After telling stories about the need for repentance, Jesus tells the story of the fig tree that yields no fruit. The fig tree had long been the symbol for Israel, and the many seeds in a fig, show abundance and fruitfulness. Here, probably God is the gardener, and so Jesus is the man who pleads for one more year for the tree to bear figs. The gardener grants the extension. Remember: "God's glory is always to have mercy."

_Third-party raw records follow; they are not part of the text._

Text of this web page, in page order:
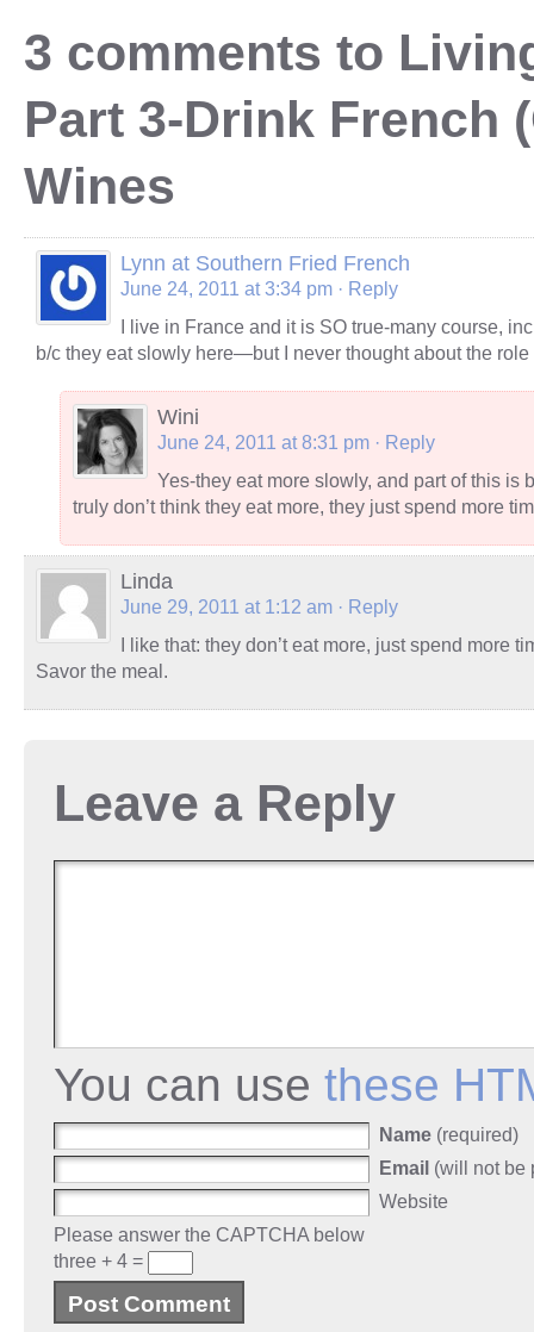
3 comments to
Part 3-Drink French
Wines
Lynn at Southern Fried French
June 24, 2011 at 3:34 pm · Reply
I live in France and it is SO true-many course,
b/c they eat slowly here—but I never thought about the
Wini
June 24, 2011 at 8:31 pm · Reply
Yes-they eat more slowly, and part of this
truly don’t think they eat more, they just spend more
Linda
June 29, 2011 at 1:12 am · Reply
I like that: they don’t eat more, just spend more
Savor the meal.
Leave a Reply
You can use these
Name (required)
Email (will not be
Website
Please answer the CAPTCHA below
three + 4 =
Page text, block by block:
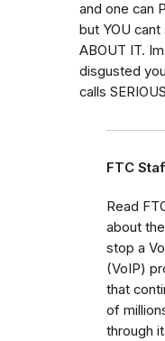
and one can
but YOU
ABOUT IT.
disgusted
calls
FTC
Read
about
stop a
(VoIP)
that
of
through
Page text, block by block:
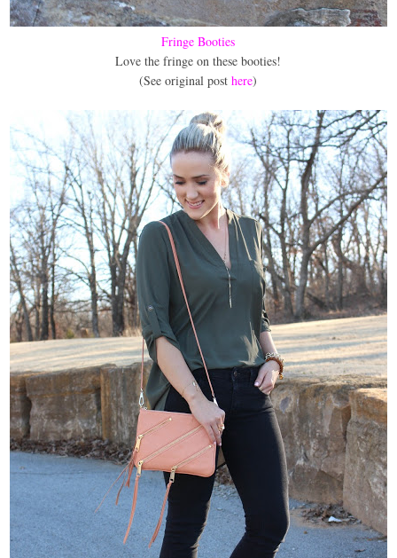
Fringe Booties
Love the fringe on these booties!
(See original posthere)
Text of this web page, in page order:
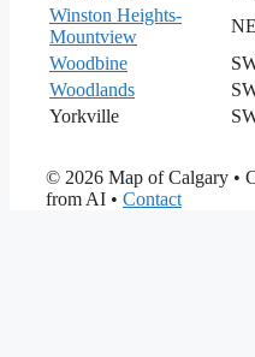
Winston Heights-
Mountview
NE
Woodbine
Woodlands
Yorkville
© 2026 Map of Calgary •
from AI • Contact
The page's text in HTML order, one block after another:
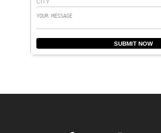
SUBMIT NOW
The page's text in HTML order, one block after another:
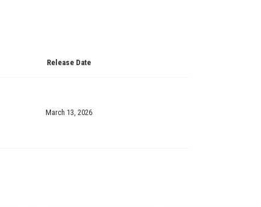
Release Date
March 13, 2026
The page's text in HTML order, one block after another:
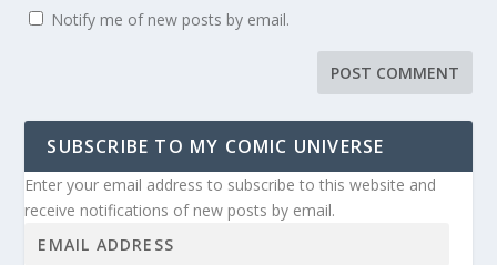
Notify me of new posts by email.
SUBSCRIBE TO MY COMIC UNIVERSE
Enter your email address to subscribe to this website and
receive notifications of new posts by email.
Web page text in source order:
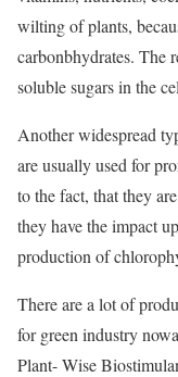
wilting of plants,
carbonbhydrates. The
soluble sugars in the
Another widespread
are usually used for
to the fact, that they
they have the impact
production of
There are a lot of
for green industry
Plant- Wise
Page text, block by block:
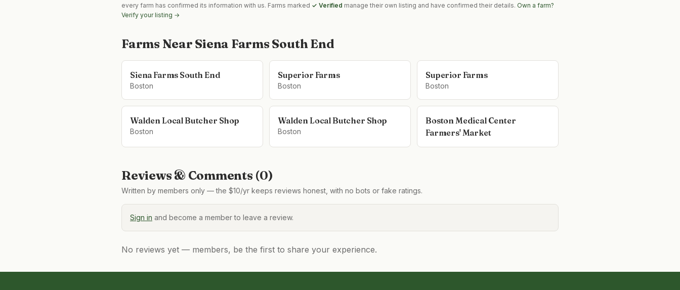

Even today's first two stories, therefore, of perhaps "dying suddenly and unprepared" take on new, hopeful outcomes. Paul tells us "God is faithful and God will not let us be tested beyond our strength, but with testing God will also provide the way out so that we can endure it." Endure here must mean not suffering for a long time, but outlasting the suffering for time for repentance to take hold. The man in the garden was there for the Galileans somehow, in their hearts and minds, maybe too with those at the tower of Siloam, maybe for those in Haiti, and Chile and in the boy's heart as he hit the water. Jesus is the one who promises to be there in those moments. Some of them are learning moments not attached to death, some are near death experiences. Jesus promises always and always to be there, in the "brain's corridors," even overpowering and overlooking that "spectre more near." Our life's work is to keep at naming those things that make us feel unprepared for dying suddenly. "Whoa, there's one- I'm sorry and I'll try hard not to do it again, though for true life, most of us repeat our sins, and our sins are pretty familiar. Name them and fling them onto that clothesline, and aim our arrow onto its target again, and hope not to miss the mark this time. That repetition of aiming again and again is what's meant by repentance. Aim again; maybe it'll bear fruit this time. Aim again; Jesus will be there to guide us closer to the mark of holiness. Jesus always asks for a little more time for each of us. He promises to be there always to take away those finals sins, time for God's mercy, until he brings us to join him in Paradise. That's Good News.

© Katharine C. Black, 7 March 2010, delivered at St. Mary's, Virgin Gorda.